The final image was pretty and crisp, it just took a really long time to generate.  The example below shows the noisy first frame, and the final result after 32 passes, which took about 2.4 hours.

Depth of field was achieved by jittering the start position on the camera’s focal plane for the primary raycast.

CPU_PathTracing_DepthofField20180329

The code for the CPU Path Tracer is pretty simple and produces pleasing results.  The main drawbacks are the really slow render times (4-5 minutes per pass on a high quality frame), and challenging scene setup since the path tracing camera didn’t line up 1:1 with the normal Unity scene camera.

GPU Path Tracer

Since Path Tracing is a highly parallel problem, in theory it should work well on the GPU as a compute shader. In this version, the spheres and triangles that comprise the scene are dispatched to a compute shader to handle the path tracing. The result of the compute shader is then merged with the screen image to display a more refined image.  The GPU path tracer is much faster than the CPU version, achieving 10-15fps with a small window (using an AMD Vega56).

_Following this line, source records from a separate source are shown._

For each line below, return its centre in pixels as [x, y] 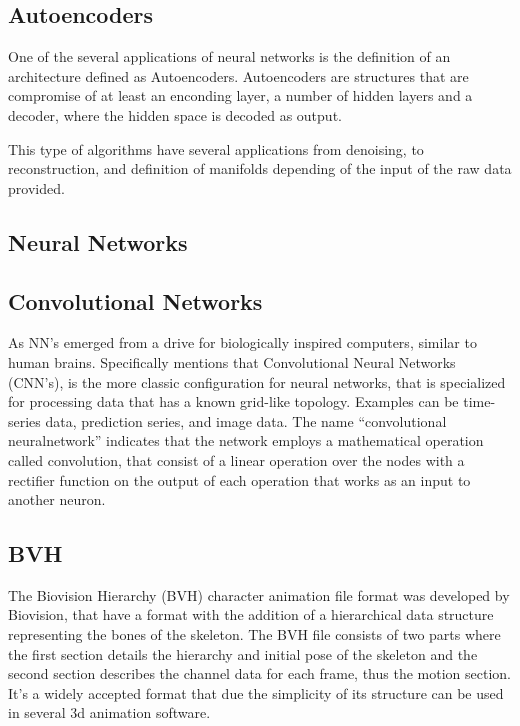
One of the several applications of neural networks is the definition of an [229, 56]
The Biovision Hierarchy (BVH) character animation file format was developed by [259, 594]
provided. [36, 187]
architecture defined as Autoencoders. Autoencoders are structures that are [238, 75]
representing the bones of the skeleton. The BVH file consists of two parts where [254, 634]
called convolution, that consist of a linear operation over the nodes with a [236, 459]
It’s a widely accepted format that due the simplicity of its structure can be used [256, 692]
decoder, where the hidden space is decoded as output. [175, 114]
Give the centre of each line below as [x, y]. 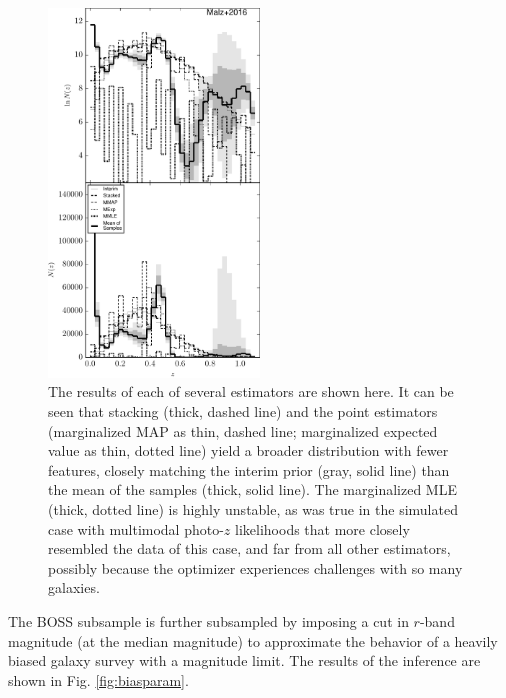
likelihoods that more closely [322, 528]
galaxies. [74, 587]
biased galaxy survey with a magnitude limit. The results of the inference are [244, 660]
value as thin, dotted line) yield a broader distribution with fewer [248, 450]
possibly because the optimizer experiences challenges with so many [255, 567]
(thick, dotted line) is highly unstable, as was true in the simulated [253, 508]
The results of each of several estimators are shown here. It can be [251, 391]
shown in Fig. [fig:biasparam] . [98, 679]
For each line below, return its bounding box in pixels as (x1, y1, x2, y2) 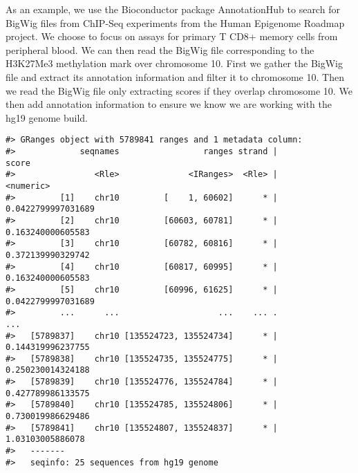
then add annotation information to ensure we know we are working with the (6, 97, 332, 111)
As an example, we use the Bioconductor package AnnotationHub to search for (6, 2, 340, 16)
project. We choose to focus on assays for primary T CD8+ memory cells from (6, 29, 338, 44)
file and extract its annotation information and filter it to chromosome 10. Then (6, 69, 344, 84)
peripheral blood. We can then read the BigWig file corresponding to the (6, 42, 314, 57)
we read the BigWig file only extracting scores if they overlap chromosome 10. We (6, 83, 352, 98)
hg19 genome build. (6, 110, 88, 124)
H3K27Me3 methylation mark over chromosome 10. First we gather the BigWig (6, 56, 343, 71)

An improvement over the CPU version is that the collision checks are performed against the geometry (spheres or triangles) and better matches the scene when looking through the built in Unity Camera.

The GPU profiling is pretty non-existent on a MacOS with Unity since the external GPUs are not supported by the Unity or AMD’s GPU profiler. Intel’s profiler ran, but didn’t give much meaningful data or insight into where my GPU usage could be improved. Rudimentary performance data may be returned embedded within the image data as number of rays cast for each frame. This number may then be turned into a rate giving a MRays/sec (million) measurement, which is a general benchmark for if optimizations are helping or hurting.

As the scene gains complexity, the number of triangle intersections per ray becomes a bottleneck.  Also, the first group of primary rays are pretty well clustered and should adhere to the memory cached for each thread group.  However, the secondary rays scatter and then cache misses become an issue.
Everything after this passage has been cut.